Assigned task — Restate word for word the entries below, starting at the line with "have noticed that considerably long time is" and ending at the line with "or unthinking fool.". Keep both end lines and omit the pictures.

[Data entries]
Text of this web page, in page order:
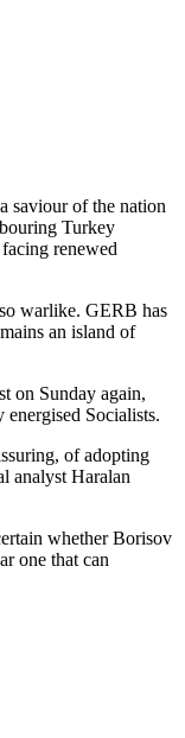
saviour of the nation
Turkey
renewed
warlike. GERB has
an island of
on Sunday again,
Socialists.
of adopting
analyst Haralan
whether Borisov
one that can
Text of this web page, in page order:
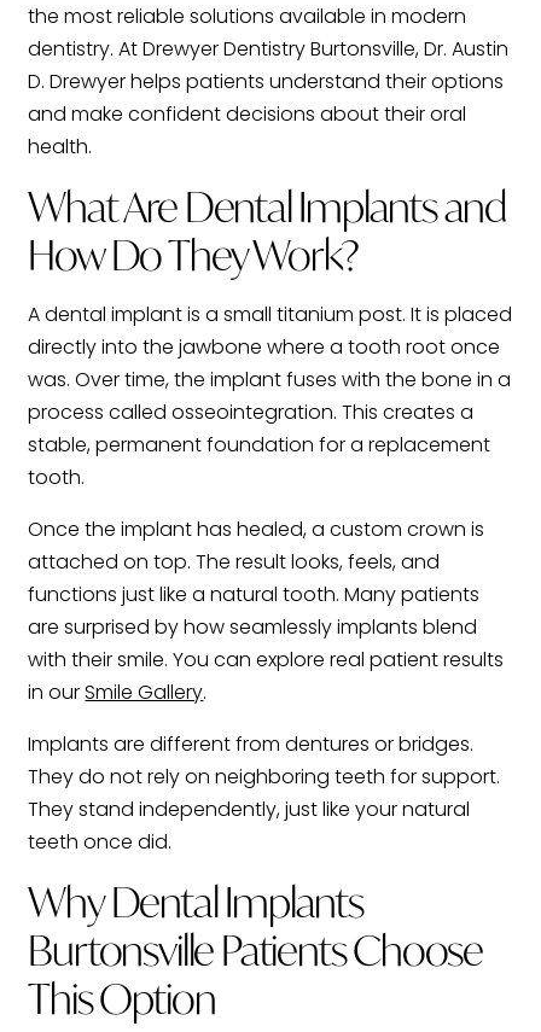
the most reliable solutions available in modern
dentistry. At Drewyer Dentistry Burtonsville, Dr. Austin
D. Drewyer helps patients understand their options
and make confident decisions about their oral
health.
What Are Dental Implants and
How Do They Work?
A dental implant is a small titanium post. It is placed
directly into the jawbone where a tooth root once
was. Over time, the implant fuses with the bone in a
process called osseointegration. This creates a
stable, permanent foundation for a replacement
tooth.
Once the implant has healed, a custom crown is
attached on top. The result looks, feels, and
functions just like a natural tooth. Many patients
are surprised by how seamlessly implants blend
with their smile. You can explore real patient results
in ourSmile Gallery.
Implants are different from dentures or bridges.
They do not rely on neighboring teeth for support.
They stand independently, just like your natural
teeth once did.
Why Dental Implants
Burtonsville Patients Choose
This Option
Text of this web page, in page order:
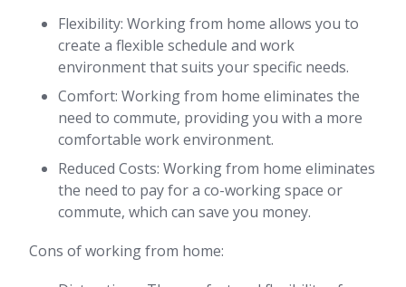
Flexibility: Working from home allows you to
create a flexible schedule and work
environment that suits your specific needs.
Comfort: Working from home eliminates the
need to commute, providing you with a more
comfortable work environment.
Reduced Costs: Working from home eliminates
the need to pay for a co-working space or
commute, which can save you money.
Cons of working from home:
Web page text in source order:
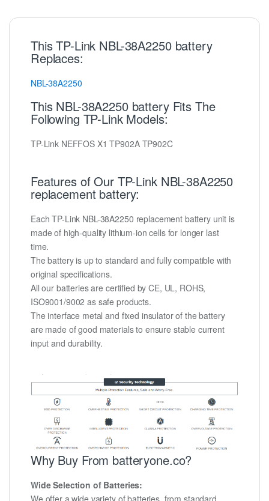
This TP-Link NBL-38A2250 battery
Replaces:
NBL-38A2250
This NBL-38A2250 battery Fits The
Following TP-Link Models:
TP-Link NEFFOS X1 TP902A TP902C
Features of Our TP-Link NBL-38A2250
replacement battery:
Each TP-Link NBL-38A2250 replacement battery unit is
made of high-quality lithium-ion cells for longer last
time.
The battery is up to standard and fully compatible with
original specifications.
All our batteries are certified by CE, UL, ROHS,
ISO9001/9002 as safe products.
The interface metal and fixed insulator of the battery
are made of good materials to ensure stable current
input and durability.
Why Buy From batteryone.co?
Wide Selection of Batteries:
We offer a wide variety of batteries, from standard
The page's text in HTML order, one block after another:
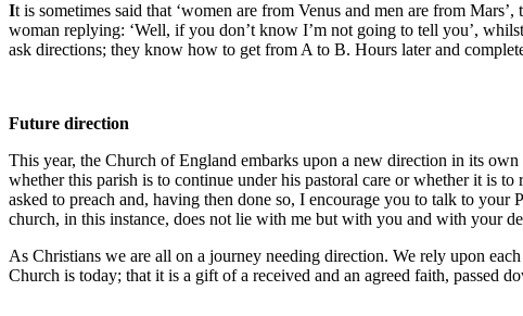
It is sometimes said that ‘women are from Venus and men are from
woman replying: ‘Well, if you don’t know I’m not going to tell you’,
ask directions; they know how to get from A to B. Hours later and
Future direction
This year, the Church of England embarks upon a new direction in its
whether this parish is to continue under his pastoral care or whether it is
asked to preach and, having then done so, I encourage you to talk to
church, in this instance, does not lie with me but with you and with your
As Christians we are all on a journey needing direction. We rely upon
Church is today; that it is a gift of a received and an agreed faith, passed
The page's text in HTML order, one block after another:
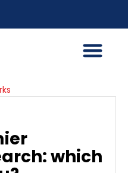
which
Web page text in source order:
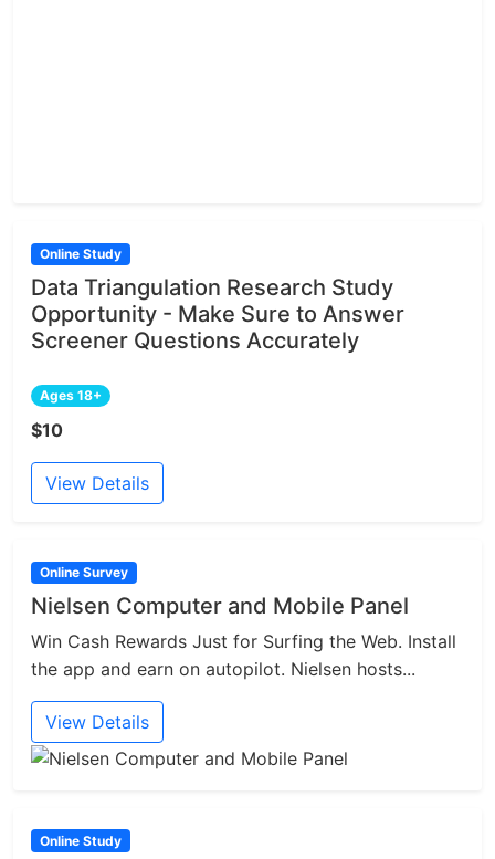
Online Study
Data Triangulation Research Study
Opportunity - Make Sure to Answer
Screener Questions Accurately
Ages 18+
$10
View Details
Online Survey
Nielsen Computer and Mobile Panel
Win Cash Rewards Just for Surfing the Web. Install
the app and earn on autopilot. Nielsen hosts...
View Details
Online Study
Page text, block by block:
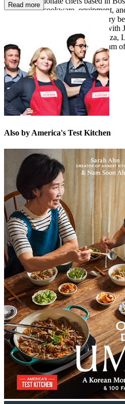
ingredients, cookware, equipment,
rigorous testing to identify the very
expand your cooking repertoire
Lancaster, Jack Bishop, Dan
Bryan Roof, and our fabulous team
Read more
Also by America's Test Kitchen
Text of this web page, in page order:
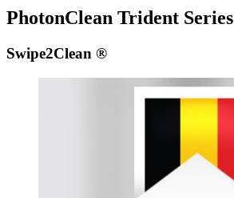
PhotonClean Trident Series
Swipe2Clean ®
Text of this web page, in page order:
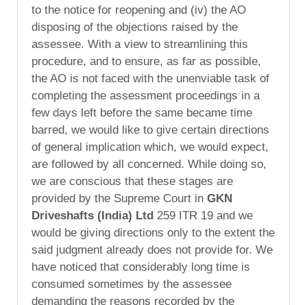
to the notice for reopening and (iv) the AO
disposing of the objections raised by the
assessee. With a view to streamlining this
procedure, and to ensure, as far as possible,
the AO is not faced with the unenviable task of
completing the assessment proceedings in a
few days left before the same became time
barred, we would like to give certain directions
of general implication which, we would expect,
are followed by all concerned. While doing so,
we are conscious that these stages are
provided by the Supreme Court in GKN
Driveshafts (India) Ltd 259 ITR 19 and we
would be giving directions only to the extent the
said judgment already does not provide for. We
have noticed that considerably long time is
consumed sometimes by the assessee
demanding the reasons recorded by the
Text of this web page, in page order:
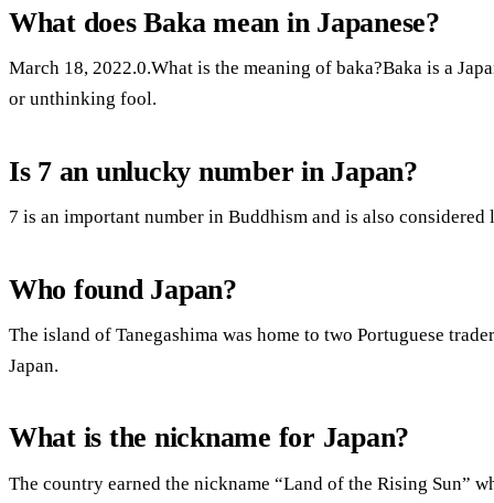
What does Baka mean in Japanese?
March 18, 2022.0.What is the meaning of baka?Baka is a
or unthinking fool.
Is 7 an unlucky number in Japan?
7 is an important number in Buddhism and is also
Who found Japan?
The island of Tanegashima was home to two Portuguese
Japan.
What is the nickname for Japan?
The country earned the nickname “Land of the Rising Sun”
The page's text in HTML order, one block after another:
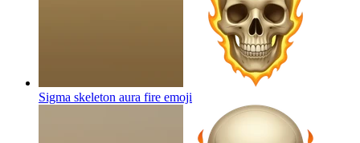
Sigma skeleton aura fire emoji

Result —
have noticed that considerably long time is
consumed sometimes by the assessee
demanding the reasons recorded by the
Text of this web page, in page order:
What does Baka mean in Japanese?
March 18, 2022.0.What is the meaning of baka?Baka is a
or unthinking fool.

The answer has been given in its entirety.